2020-12-10searchidx: all indexers check for bad blobs
This should help us detect bugs in our code or storage synchronization problems more easily. This probably won't detect corrupted git storage, but can detect corrupted SQLite files. "Bad blobs, bad blobs, whatcha gonna do when they come for you?"
2020-12-10www+nntp: deal with lack of addresses for ->ALL
Since extindex is an amalgamation of several inboxes, discerning an appropriate address for List-Post: would be expensive and most likely unnecessary. Some legacy/historical inboxes may have no active address, either, so don't attempt to set the List-Post header if no addresses are configured.
2020-12-09extsearchidx: ck_existing: set $OID for warning context
The content_hash() hash in the same scope may trigger warnings for a given blob, so ensure we correctly report the blob where it happens.
2020-12-09admin: resolve_repo_dir => resolve_inboxdir
We've stopped referring to inboxdirs as "repos" a while ago since v2 inboxes have multiple git repos associated with them. So update the name to reflect that and avoid an unnecessary export that's only used by a test case.
2020-12-09extindex: do not use current dir like -index does
At least not for resolving inboxes, since there's no good way for a user to specify what is an inbox or extindex directory without a command-line switch. Instead of changing the -extindex command, we change the -index command internals to rely on the new {-use_cwd} flag to avoid internal use of negation, since double-negatives and the like are confusing to me.
2020-12-09rename {pi_config} fields to {pi_cfg}
{pi_config} may be confused with the documented `PI_CONFIG' environment variable, and we'll favor vowel-removal to be consistent with our usage of object references. The `pi_' prefix may stay in some places, for now; since a separate namespace may come into this codebase for local/private client-tooling. For InboxIdle, we'll also remove an invalid comment about holding a reference to the PublicInbox::Config object, too.

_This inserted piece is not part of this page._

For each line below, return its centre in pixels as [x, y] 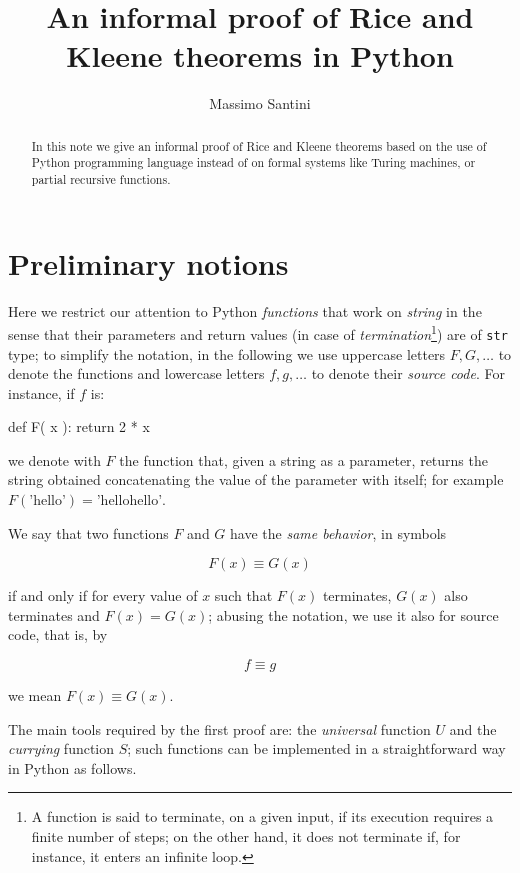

2020-12-09nntp: replace {ng} with {ibx} for consistency
They're PublicInbox::Inbox objects just like the rest of the non-NNTP code. So rename the NNTP code for consistency with the rest of the codebase. Furthermore, {ng} and $ng may be confused with the `--ng' switch for -init, and that's a non-ref scalar string.
2020-12-09treewide: replace {-inbox} with {ibx} for consistency
{ibx} is shorter and is the most prevalent abbreviation in indexing and IMAP code, and the `$ibx' local variable is already prevalent throughout. In general, the codebase favors removal of vowels in variable and field names to denote non-references (because references are "lighter" than non-references). So update WWW and Filter users to use the same code since it reduces confusion and may allow easier code sharing.
2020-12-09search: reinstate "uid:" internal search prefix
User-supplied queries (via PublicInbox::IMAPsearchqp) may restrict messages to certain UID ranges in addition to the limits we impose ourselves for mailbox slices. So we'll continue to ask Xapian::QueryParser to "uid:" numeric ranges. Fixes: 4b551c884a648b45 ("imap: support isearch and reduce Xapian queries")
2020-12-08shard_add_eidx_info: pass $eidx_key instead of $ibx object
This improves consistency with sibling methods such as ->shard_remove_eidx_info and ->add_xref3. Passing the $eidx_key scalar is preferable to the entire $ibx object for IPC-friendliness.
2020-12-08searchidx: remove $oid parameter from most calls
Xapian docids have been tied to the over {num} column for nearly 3 years, now; and OIDs are no longer stored in Xapian document data. There's no need to increase code and IPC complexity by passing the OID around.
2020-12-08extsearchidx: remove needless SHA-1 check
There is no need to verify checksums of data already stored in git. Doing this ourselves also limits flexibility in moving to other hashes.